### Task brief:
Exactly the lines below from the one with "is much better" up to and including the one with "intricacy of the" make up the answer, with nothing else added.

START Extracted information

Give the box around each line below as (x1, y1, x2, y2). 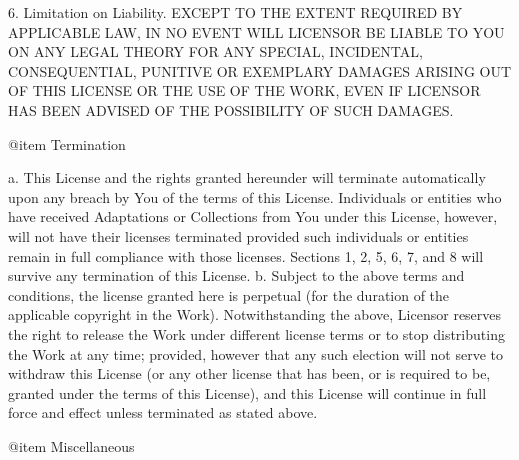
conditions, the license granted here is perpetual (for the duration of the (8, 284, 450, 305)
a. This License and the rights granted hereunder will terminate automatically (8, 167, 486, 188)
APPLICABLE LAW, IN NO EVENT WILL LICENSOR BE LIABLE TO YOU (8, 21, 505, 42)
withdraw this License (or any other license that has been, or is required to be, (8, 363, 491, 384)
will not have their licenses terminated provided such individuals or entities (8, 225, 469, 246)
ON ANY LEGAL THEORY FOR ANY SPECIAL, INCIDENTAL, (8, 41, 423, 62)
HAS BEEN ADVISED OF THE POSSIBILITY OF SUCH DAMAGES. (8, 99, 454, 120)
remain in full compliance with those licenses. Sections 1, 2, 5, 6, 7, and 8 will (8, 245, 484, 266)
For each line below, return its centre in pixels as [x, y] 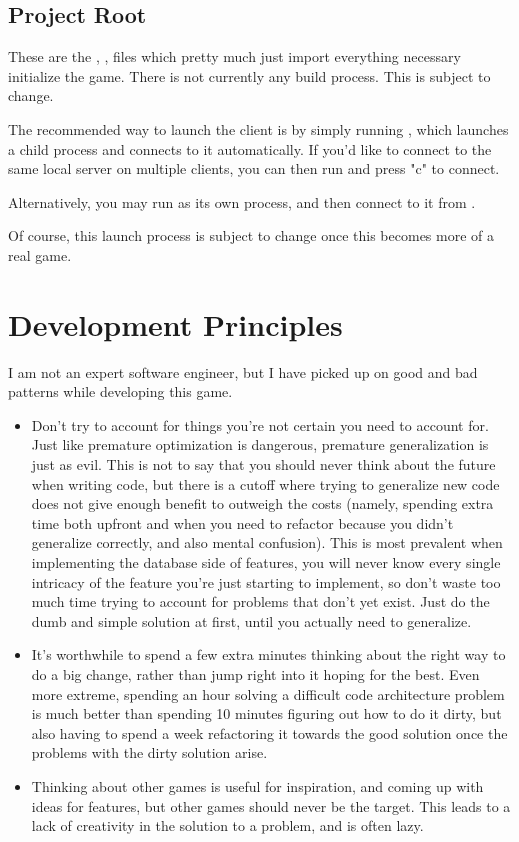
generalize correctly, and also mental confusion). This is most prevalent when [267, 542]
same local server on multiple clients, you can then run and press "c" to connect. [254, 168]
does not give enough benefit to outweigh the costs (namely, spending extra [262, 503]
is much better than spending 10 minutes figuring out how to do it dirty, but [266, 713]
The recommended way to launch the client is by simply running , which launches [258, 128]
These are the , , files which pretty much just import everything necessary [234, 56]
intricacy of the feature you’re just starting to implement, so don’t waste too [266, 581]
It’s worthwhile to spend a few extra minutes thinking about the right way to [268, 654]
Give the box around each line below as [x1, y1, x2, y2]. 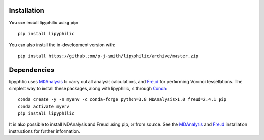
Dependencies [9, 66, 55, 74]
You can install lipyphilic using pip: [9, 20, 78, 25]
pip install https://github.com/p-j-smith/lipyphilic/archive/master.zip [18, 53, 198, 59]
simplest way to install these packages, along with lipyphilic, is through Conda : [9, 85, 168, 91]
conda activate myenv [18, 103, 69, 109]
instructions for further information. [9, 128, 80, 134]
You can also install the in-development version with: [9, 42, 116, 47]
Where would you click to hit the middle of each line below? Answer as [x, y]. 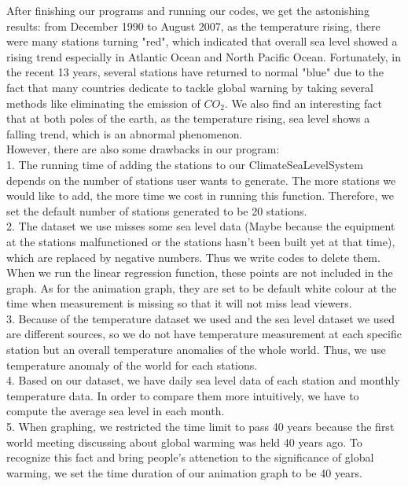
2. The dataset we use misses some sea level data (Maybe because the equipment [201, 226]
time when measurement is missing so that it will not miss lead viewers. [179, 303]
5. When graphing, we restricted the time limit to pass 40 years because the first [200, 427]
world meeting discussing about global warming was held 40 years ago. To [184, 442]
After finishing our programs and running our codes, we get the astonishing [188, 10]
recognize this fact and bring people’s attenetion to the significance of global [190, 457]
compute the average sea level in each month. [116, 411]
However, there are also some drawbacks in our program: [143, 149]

END Extracted information
START Extracted information

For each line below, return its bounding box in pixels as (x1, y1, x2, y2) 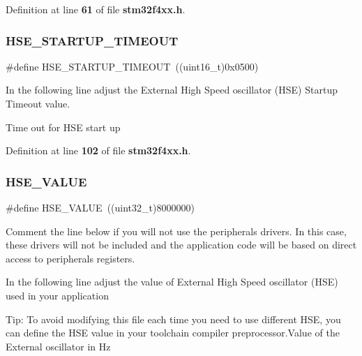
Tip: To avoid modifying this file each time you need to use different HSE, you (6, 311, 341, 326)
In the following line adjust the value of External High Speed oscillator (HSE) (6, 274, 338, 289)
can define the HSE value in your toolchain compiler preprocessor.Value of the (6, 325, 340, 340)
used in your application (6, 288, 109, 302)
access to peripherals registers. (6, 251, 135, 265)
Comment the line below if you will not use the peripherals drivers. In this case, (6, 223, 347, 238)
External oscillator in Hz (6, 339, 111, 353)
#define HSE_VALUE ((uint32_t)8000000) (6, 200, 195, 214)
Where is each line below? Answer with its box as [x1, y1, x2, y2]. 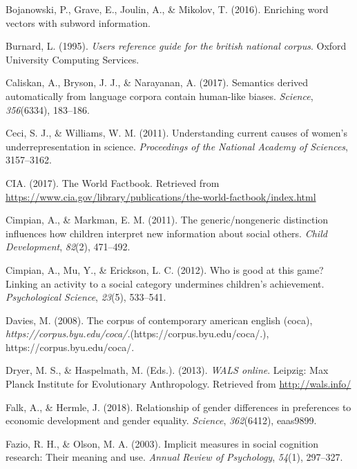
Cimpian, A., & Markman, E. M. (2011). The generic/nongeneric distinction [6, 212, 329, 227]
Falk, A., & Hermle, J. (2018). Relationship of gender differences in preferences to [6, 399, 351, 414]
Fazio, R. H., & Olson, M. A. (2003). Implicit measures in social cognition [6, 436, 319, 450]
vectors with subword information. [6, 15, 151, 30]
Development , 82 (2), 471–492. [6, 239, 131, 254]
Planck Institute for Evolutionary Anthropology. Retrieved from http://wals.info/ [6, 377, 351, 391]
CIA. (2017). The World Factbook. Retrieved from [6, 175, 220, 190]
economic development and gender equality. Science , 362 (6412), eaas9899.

END Extracted information
START Extracted information

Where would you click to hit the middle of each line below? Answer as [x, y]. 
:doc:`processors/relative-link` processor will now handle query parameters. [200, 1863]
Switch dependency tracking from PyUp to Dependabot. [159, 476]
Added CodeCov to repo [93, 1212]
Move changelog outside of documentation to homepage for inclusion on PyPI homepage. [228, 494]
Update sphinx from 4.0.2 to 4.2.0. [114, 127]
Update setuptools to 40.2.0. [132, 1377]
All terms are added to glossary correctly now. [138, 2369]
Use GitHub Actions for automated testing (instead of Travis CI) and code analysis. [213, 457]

END Extracted information

### Output for this task:
is much better than spending 10 minutes figuring out how to do it dirty, but [266, 713]
The recommended way to launch the client is by simply running , which launches [258, 128]
These are the , , files which pretty much just import everything necessary [234, 56]
intricacy of the feature you’re just starting to implement, so don’t waste too [266, 581]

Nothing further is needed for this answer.